Vos questions/Nos réponses : Travaux d’isolation de propriétés privées par l’extérieur : quelle est la règlementation concernant les saillies en surplomb du domaine privé communal ?

La loi climat et résilience n° 2021-1104 du 22 août 2021 portant lutte contre le dérèglement climatique et renforcement de la résilience face à ses effets a introduit un droit de surplomb sur les fonds voisins à l’article L.113-5-1 du code de la construction et de l’habitation (CCH) pour passer outre l’impossibilité, rappelée par une réponse ministérielle n° 21181 du 5 novembre 2019, pour un propriétaire, d’installer une isolation extérieure qui vient en saillie sur le fonds voisin sans l’accord de son propriétaire.

Un propriétaire qui souhaite réaliser une isolation extérieure peut « empiéter » en surplomb sur une propriété voisine Les modalités de ce droit de surplomb sont fixées à l’article L.113-5-1 précité.
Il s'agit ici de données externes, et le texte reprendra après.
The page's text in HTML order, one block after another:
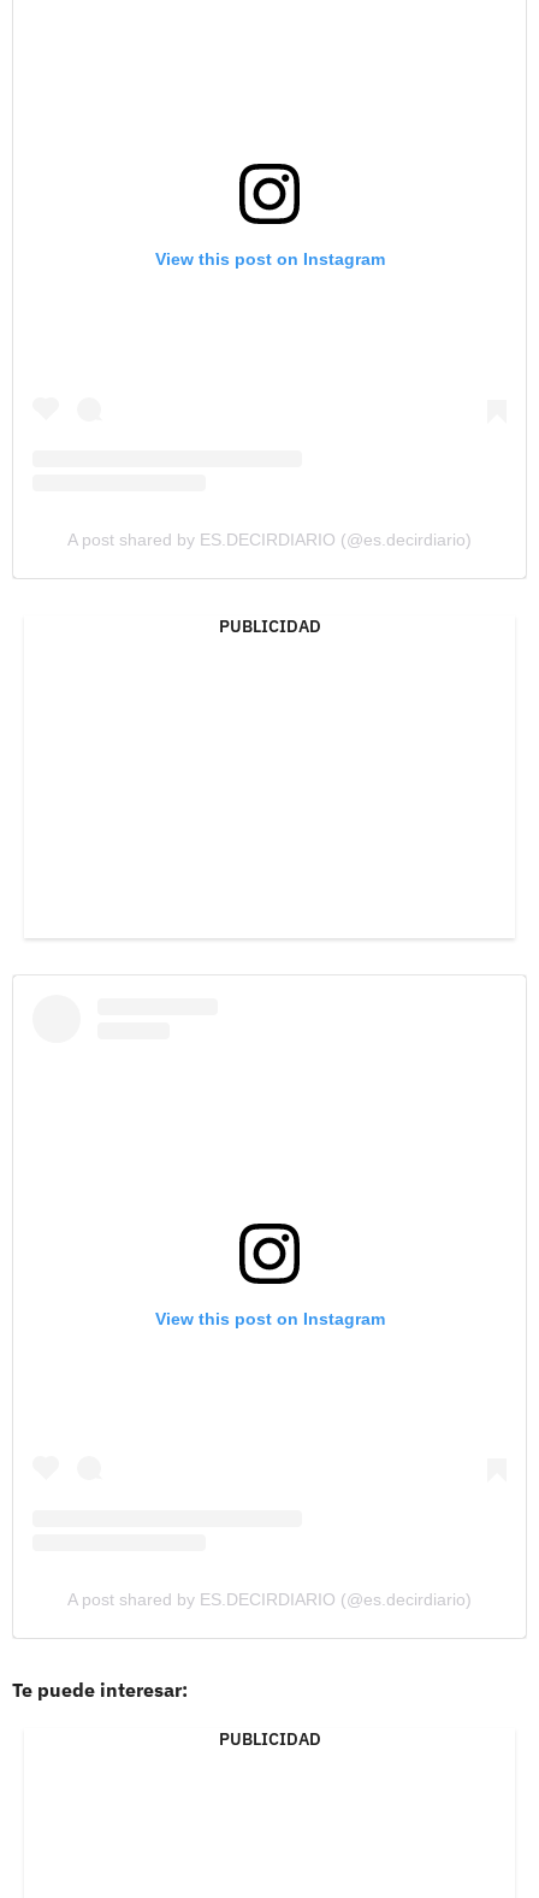
View this post on Instagram
A post shared by ES.DECIRDIARIO (@es.decirdiario)
PUBLICIDAD
View this post on Instagram
A post shared by ES.DECIRDIARIO (@es.decirdiario)
Te puede interesar:
PUBLICIDAD
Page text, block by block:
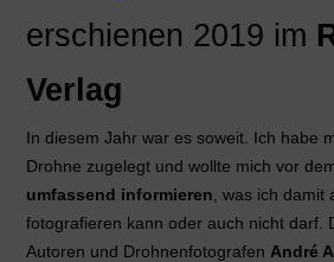
erschienen 2019 im
Verlag
In diesem Jahr war es soweit. Ich habe
Drohne zugelegt und wollte mich vor
umfassend informieren , was ich
fotografieren kann oder auch nicht darf.
Autoren und Drohnenfotografen André
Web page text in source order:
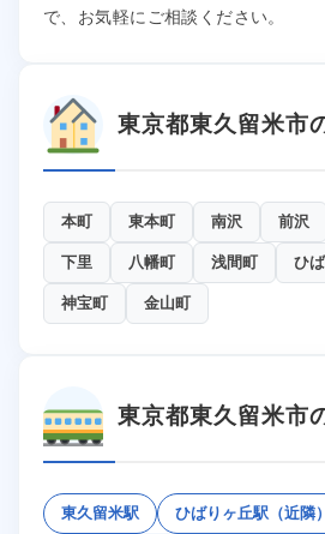
で、お気軽にご相談ください。
東京都東久留米市
本町 東本町 南沢 前沢
下里 八幡町 浅間町 ひ
神宝町 金山町
東京都東久留米市
東久留米駅 ひばりヶ丘駅（近隣）
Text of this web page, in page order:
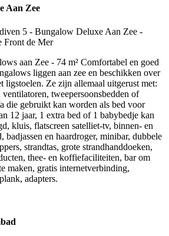
Aan Zee
aan Zee - 74 m² Comfortabel en goed
liggen aan zee en beschikken over
ligstoelen. Ze zijn allemaal uitgerust met:
tweepersoonsbedden of
die gebruikt kan worden als bed voor
12 jaar, 1 extra bed of 1 babybedje kan
kluis, flatscreen satelliet-tv, binnen- en
badjassen en haardroger, minibar, dubbele
strandtas, grote strandhanddoeken,
thee- en koffiefaciliteiten, bar om
maken, gratis internetverbinding,
adapters.
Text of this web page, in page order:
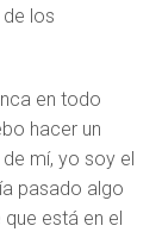
los
en todo
hacer un
mí, yo soy el
pasado algo
está en el
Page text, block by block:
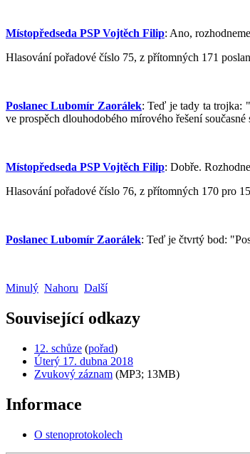
Místopředseda PSP Vojtěch Filip: Ano,
Hlasování pořadové číslo 75, z přítomných 171
Poslanec Lubomír Zaorálek: Teď je tady ta trojka:
ve prospěch dlouhodobého mírového řešení
Místopředseda PSP Vojtěch Filip: Dobře.
Hlasování pořadové číslo 76, z přítomných 170 pro
Poslanec Lubomír Zaorálek: Teď je čtvrtý bod:
Minulý Nahoru Další
Související odkazy
12. schůze (pořad)
Úterý 17. dubna 2018
Zvukový záznam (MP3; 13MB)
Informace
O stenoprotokolech
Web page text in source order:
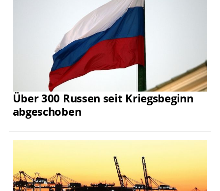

Cependant, pour que ce droit puisse s’exercer, l’isolation par l’extérieur doit être la seule solution technique permettant d’atteindre un niveau d’efficacité équivalent. Dès lors qu’une autre possibilité existe sans présenter un coût ou une complexité excessive, le droit de surplomb ne pourra pas être utilisé.

La loi limite le surplomb du fonds voisin à 35 cm au plus, ce qui constitue une épaisseur suffisante au regard des techniques d’isolation. De plus, l’ouvrage ne peut être réalisé qu’à deux mètres au-dessus du pied du mur, de l’héberge ou du sol sauf accord des propriétaires des deux fonds sur une hauteur inférieure.

Une demande du propriétaire du bâtiment à isoler doit être faite au propriétaire du fonds voisin en vue de la réalisation de l’ouvrage d’isolation en surplomb et du bénéfice du droit d’accès. Le propriétaire voisin dispose alors de six mois pour s’opposer à cette demande pour un motif sérieux et légitime tenant à l’usage présent ou futur de sa propriété. Il peut également refuser l’accès à son fonds si la destination, la consistance, ou la jouissance du fonds en serait affectée de manière durable ou excessive.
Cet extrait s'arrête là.